The digital age is dramatically reshaping the rules for organizational success. The new context demands renewal of your capabilities and development of different mindsets. In this course, you’ll learn the different components of emotional intelligence at work. For example, you’ll learn how you can work effectively in teams, build cooperative relationships with your key stakeholders, exercise effective influence, handle difficult conversations, and create energy and enthusiasm to foster meaningful change. Our modules will begin with powerful stories that are illustrative of typical challenges faced by front-line leaders. We’ll analyze the case illustration using the ideas from emotional intelligence theory, and highlight the key lessons that you should take away in terms of mindsets and skills that you should master to distinguish yourself as a leader.
Leaders as Individual
-As frontline leaders, it is important for you to recognize your moods and emotions. You need a deeper understanding of the emotional needs that drive you and shape your behavior. Management research shows that the behavioral competencies are highly important for
individuals with leadership responsibility. In fact, without behavioral competencies, even
otherwise bright individuals fail in managerial and leadership roles. These competencies are not
innate; they are learned through guided introspection and practice.
This module will deal with the topics of emotional intelligence, self-awareness, interpersonal
relations, leadership skills and mindsets, avoiding the trap of derailment, and building personal
development plan. We also have an interview with a senior industry practitioner on
competencies of an effective leader.
Leaders as Relationship Builder
-People are at the center of any organization. For leaders to achieve organizational goals, they
need to understand the people they are leading. To be effective, a leader has to allocate
significant time and effort to build and develop cooperative relationships with key internal and
external stakeholders. Building and maintaining relationships is a critical competence for
effective leaders. This is aimed at not just direct reports. You also need positive relations with
peers, bosses, senior leaders, people at operating levels and relevant others outside the
organization. When there is mutual trust, influence and credibility, organizational work
becomes easier. In short, relationships are critical for leadership success.
This module will focus on the topics of listening, coaching and feedback, delegation and
building effective teams. We also have an interview with an industry expert on building
Leader as Influencer and Collaborator
-Organizations are teams of teams. By definition, a manager gets work done not only through
one’s own resources and efforts, but also through others. In other words, you are required to
work effectively with people outside your team. These are individuals and groups within the
organization and also outside. You have to influence people at different levels and functions,
build collaborative relationships wherever possible, negotiate wisely, handle difficult
conversations and make decisions in the face of uncertainty and complexity. In this complex
arena, formal authority or position power is only a limited resource. You have to influence
without authority, and this will require you to draw on your personal power, resources and
approaches. You have to develop skills and mindsets for the challenges of managing conflict,
handling difficult conversations and carrying out effective negotiations.
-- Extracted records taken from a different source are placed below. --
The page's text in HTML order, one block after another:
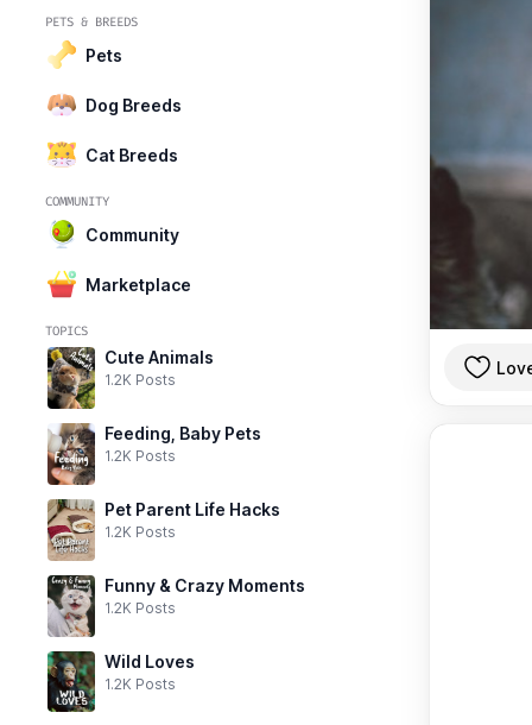
PETS & BREEDS
Pets
Dog Breeds
Cat Breeds
COMMUNITY
Community
Marketplace
TOPICS
Cute Animals
1.2K Posts
Feeding, Baby Pets
1.2K Posts
Pet Parent Life Hacks
1.2K Posts
Funny & Crazy Moments
1.2K Posts
Wild Loves
1.2K Posts
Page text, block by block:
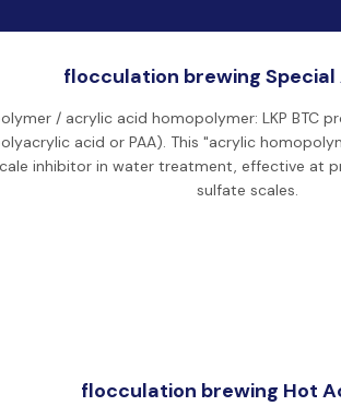
flocculation brewing
/ acrylic acid homopolymer: LKP BTC
acid or PAA). This "acrylic
inhibitor in water treatment, effective at
sulfate scales.
flocculation brewing Hot
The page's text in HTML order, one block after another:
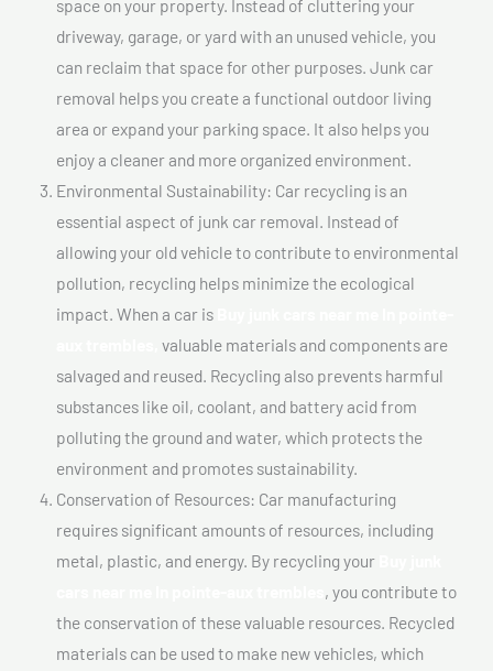
space on your property. Instead of cluttering your
driveway, garage, or yard with an unused vehicle, you
can reclaim that space for other purposes. Junk car
removal helps you create a functional outdoor living
area or expand your parking space. It also helps you
enjoy a cleaner and more organized environment.
Environmental Sustainability: Car recycling is an
essential aspect of junk car removal. Instead of
allowing your old vehicle to contribute to environmental
pollution, recycling helps minimize the ecological
impact. When a car is
valuable materials and components are
salvaged and reused. Recycling also prevents harmful
substances like oil, coolant, and battery acid from
polluting the ground and water, which protects the
environment and promotes sustainability.
Conservation of Resources: Car manufacturing
requires significant amounts of resources, including
metal, plastic, and energy. By recycling your
, you contribute to
the conservation of these valuable resources. Recycled
materials can be used to make new vehicles, which
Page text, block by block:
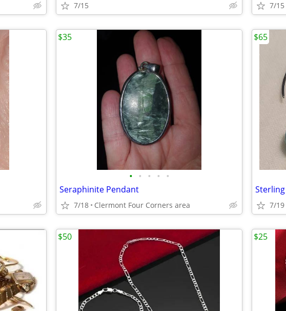
7/15 7/15
• • • • •
Seraphinite Pendant
7/18 Clermont Four Corners area
$35
7/19
$65
$50 $25
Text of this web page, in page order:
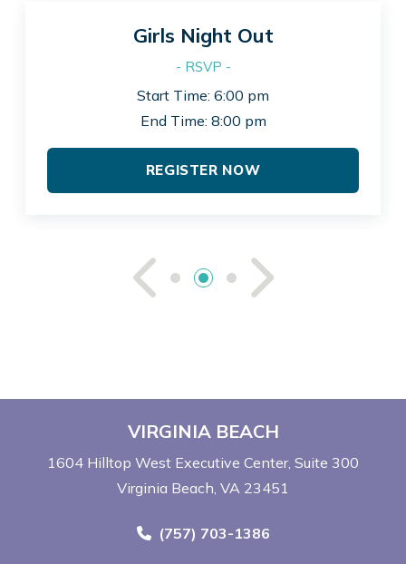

This module will deal with the topics of influence, conflict management, handling difficult
conversations, negotiation and decision making. As a part of this module, we have two
interviews – one with a negotiation expert on what it takes to be an effective negotiator, and
the second with an industry expert on the topic of complex decision making.
Leader as Change Agent
-Research and practice show that managers and organisations face huge difficulties in reaching set targets through their change management initiatives. As a frontline leader, you are expected to bring about changes without having the authority to issue orders or give directives.You won’t have all the authority and resources, and yet you would be expected to bring about effective changes in your sphere of functioning. Changes are required to respond to newer opportunities and threats faster than your competitors. You would be expected to be both change agents and bring about effective changes; and at the same time, change recipients and operate within the framework of a larger mandate or organisational direction given to you from higher levels. Not surprisingly, leading change has become a highly critical managerial competence. This module will cover Lewin’s foundational model of change, Kotter’s influential framework of change management, levels of resistance to change and change leadership competencies.